As Harmange explores her reaction and the way she came to understand it, what is entirely missing is any discussion of the moral arguments for and against abortion. The reason for this omission is clear from the very beginning of the book. Harmange writes with two unquestioned, and to her unquestionable, assumptions. The first is that free access to abortion is an absolute right. The second is that this view must follow from feminism.

As a committed feminist, Harmange initially felt she needed to deny the pain from the ‘raw wound’ (p. 7) of her abortion: ‘You don’t say - in a world where so many women can’t freely access abortion, in a world where at any given moment we know that this right can be taken from us – that you’ve had an abortion and frankly, it wasn’t great’ (p. 2). She maintained that she was ‘fine’ because ‘I didn’t want to give those awful people even one more drop of fuel to add to their fire. I wanted to be worthy of this right that was so hard won’ (p. 3). Those ‘awful people’ are presumably anyone who questions abortion or advances the moral claims of the unborn, from a philosophical or religious perspective. Despite decrying the lack of complexity in discussions of abortion, Harmange is unequivocally committed to the ideology of abortion rights. There is no room for moral complexity in her view.
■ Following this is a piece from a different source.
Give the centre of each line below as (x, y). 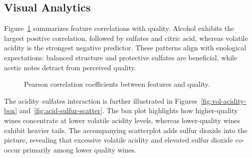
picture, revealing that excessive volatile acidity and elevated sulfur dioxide (119, 140)
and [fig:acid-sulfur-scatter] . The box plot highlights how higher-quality (128, 110)
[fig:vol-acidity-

Harmange wrote her book with the stated goal of opening up conversations about abortion. She says we need to create ‘spaces where feelings of ambiguity, negativity, sadness and insecurity can be shared and received, in company, out in the open (p. 70). Such spaces, she says, should be ‘non-polarised’ (p. 71). But the conversations she envisages do not include any discussion of the morality of abortion. Rather, they are conversations where women who have had abortions are encouraged to discuss them and their reactions to them without shame: ‘Maybe it’s in talking about our experiences, every personal, private detail, that the subject will be neutralised (p. 75).
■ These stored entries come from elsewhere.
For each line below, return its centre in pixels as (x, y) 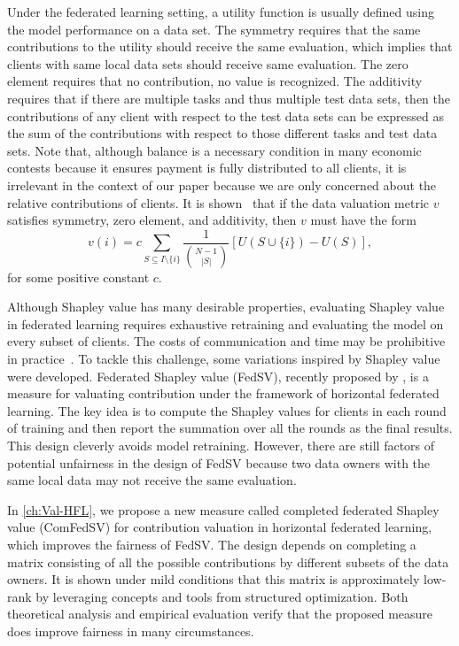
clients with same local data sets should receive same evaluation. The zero (208, 63)
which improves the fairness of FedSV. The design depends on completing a (212, 544)
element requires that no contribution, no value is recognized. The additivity (215, 81)
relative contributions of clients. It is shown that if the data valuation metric (218, 202)
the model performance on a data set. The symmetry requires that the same (214, 29)
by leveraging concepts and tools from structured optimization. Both (222, 596)
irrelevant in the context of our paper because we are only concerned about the (222, 185)
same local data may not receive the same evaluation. (152, 480)
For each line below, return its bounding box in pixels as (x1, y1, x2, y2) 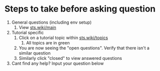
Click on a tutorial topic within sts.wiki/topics (18, 35, 108, 41)
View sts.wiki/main (18, 24, 56, 30)
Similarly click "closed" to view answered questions (18, 55, 122, 61)
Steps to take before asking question (4, 3, 156, 14)
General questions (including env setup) (11, 19, 92, 25)
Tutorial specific (11, 29, 44, 35)
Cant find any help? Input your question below (11, 60, 104, 66)
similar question (18, 50, 51, 56)

As to Harmange’s assumption that feminists must support unrestricted access to abortion, it is strange that she seems unaware of that strand of feminism that regards abortion as both a consequence and a tool of patriarchy. Indeed, early feminists saw abortion as a consequence of patriarchy and defended the rights of both women and unborn children. Both feminism and the ‘pro-life’ position arise from a claim to equality based on common humanity. The personhood of women was once as contested as the personhood of foetuses, as ‘In all patriarchal unjust systems, lesser orders of human life are granted rights only when wanted, chosen, or invested with value by the powerful’ (S. Callahan, ‘Abortion and the Sexual Agenda: A Case for Pro-Life Feminism’ in On Moral Medicine, eds Stephen Lammers and Allen Verhey, 1998, 626).
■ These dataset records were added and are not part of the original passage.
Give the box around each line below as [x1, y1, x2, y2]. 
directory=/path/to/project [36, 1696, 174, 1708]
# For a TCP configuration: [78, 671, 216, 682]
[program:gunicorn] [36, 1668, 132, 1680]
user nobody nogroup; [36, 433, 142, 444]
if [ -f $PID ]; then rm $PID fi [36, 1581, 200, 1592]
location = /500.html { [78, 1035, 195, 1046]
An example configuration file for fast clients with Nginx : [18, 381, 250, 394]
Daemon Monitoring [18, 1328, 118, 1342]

Contra Harmange, the secular Feminists for Life’s claim is that ‘Women can never achieve the fulfilment of feminist goals in a society permissive toward abortion’ (Callahan, ‘Pro-Life Feminism’, 623). Pro-Life feminists recognise that abortion can be a tool of patriarchy in that abortions often serve the interests of men rather than women. If a woman claims the sole right to decide on abortion, why should anyone else share parental or social responsibility? Harmange recognises this, albeit hesitantly, for fear of her arguments being ‘appropriated by the bad faith camp’ (p. 50): ‘When we exclude men from the abortion conversation, isn’t that also continuing to protect them and free them from all responsibility?’ (p. 51). Abortion also often serves as a ‘quick fix’ alternative to addressing the real needs of pregnant women, something Harmange also recognises when she advocates for ‘a society where everyone would have the means to make these life decisions without worrying first about their bank account’ (p. 76).

 

Denise Cooper-Clarke is a medical ethicist and voluntary researcher with Ethos.